#### INPUT FOR THIS TASK
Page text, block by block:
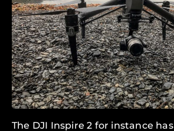
The DJI Inspire 2 for instance
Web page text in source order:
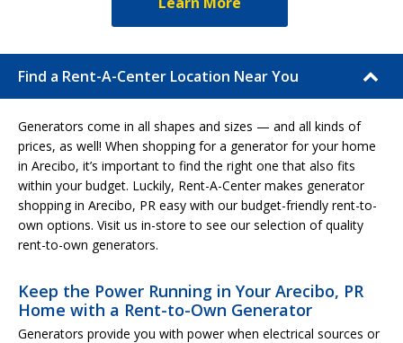
Find a Rent-A-Center Location Near You
Generators come in all shapes and sizes — and all kinds of
prices, as well! When shopping for a generator for your home
in Arecibo, it’s important to find the right one that also fits
within your budget. Luckily, Rent-A-Center makes generator
shopping in Arecibo, PR easy with our budget-friendly rent-to-
own options. Visit us in-store to see our selection of quality
rent-to-own generators.
Keep the Power Running in Your Arecibo, PR
Home with a Rent-to-Own Generator
Generators provide you with power when electrical sources or
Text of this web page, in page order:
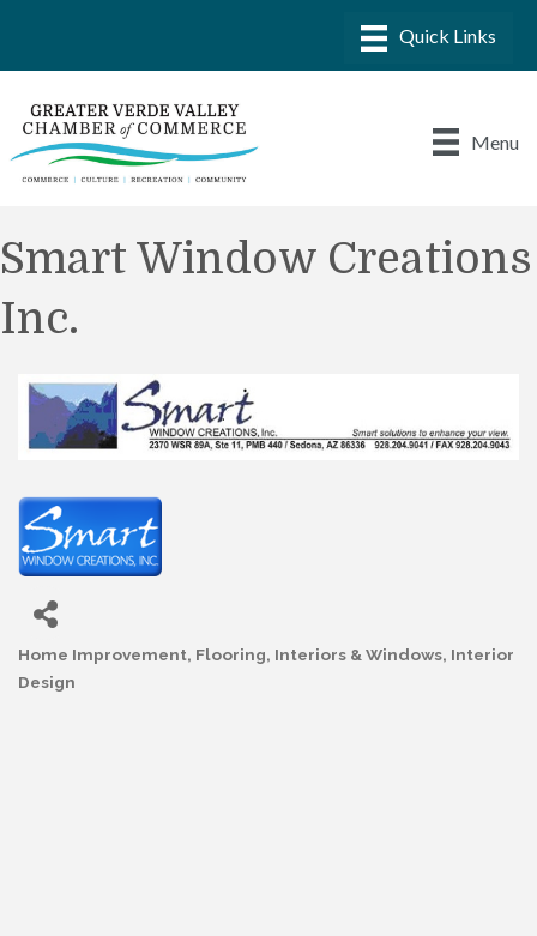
########
THE PROBLEM> Write the lines from the one containing "Web page text" through the end of the data above exactly as they appear, and do not carry over any picture.

YOUR RESPONSE>
Web page text in source order:
Find a Rent-A-Center Location Near You
Generators come in all shapes and sizes — and all kinds of
prices, as well! When shopping for a generator for your home
in Arecibo, it’s important to find the right one that also fits
within your budget. Luckily, Rent-A-Center makes generator
shopping in Arecibo, PR easy with our budget-friendly rent-to-
own options. Visit us in-store to see our selection of quality
rent-to-own generators.
Keep the Power Running in Your Arecibo, PR
Home with a Rent-to-Own Generator
Generators provide you with power when electrical sources or
Text of this web page, in page order:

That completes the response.